What you need to do: Reproduce the entries exactly and omit the pictures.

*****

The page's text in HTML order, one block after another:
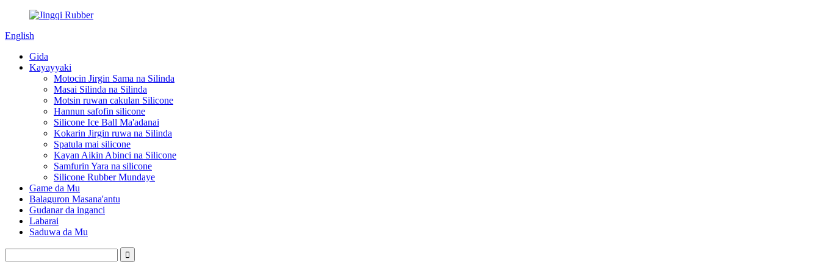
English
Gida
Kayayyaki
Motocin Jirgin Sama na Silinda
Masai Silinda na Silinda
Motsin ruwan cakulan Silicone
Hannun safofin silicone
Silicone Ice Ball Ma'adanai
Kokarin Jirgin ruwa na Silinda
Spatula mai silicone
Kayan Aikin Abinci na Silicone
Samfurin Yara na silicone
Silicone Rubber Mundaye
Game da Mu
Balaguron Masana'antu
Gudanar da inganci
Labarai
Saduwa da Mu
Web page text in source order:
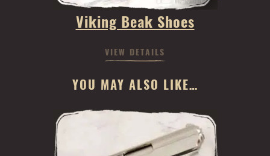
Viking Beak Shoes
VIEW DETAILS
YOU MAY ALSO LIKE…
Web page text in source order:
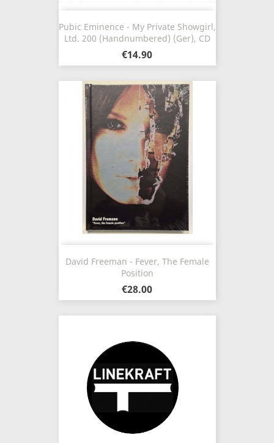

*****

Output below:
The page's text in HTML order, one block after another:
English
Gida
Kayayyaki
Motocin Jirgin Sama na Silinda
Masai Silinda na Silinda
Motsin ruwan cakulan Silicone
Hannun safofin silicone
Silicone Ice Ball Ma'adanai
Kokarin Jirgin ruwa na Silinda
Spatula mai silicone
Kayan Aikin Abinci na Silicone
Samfurin Yara na silicone
Silicone Rubber Mundaye
Game da Mu
Balaguron Masana'antu
Gudanar da inganci
Labarai
Saduwa da Mu
Web page text in source order:
Viking Beak Shoes
VIEW DETAILS
YOU MAY ALSO LIKE…
Web page text in source order:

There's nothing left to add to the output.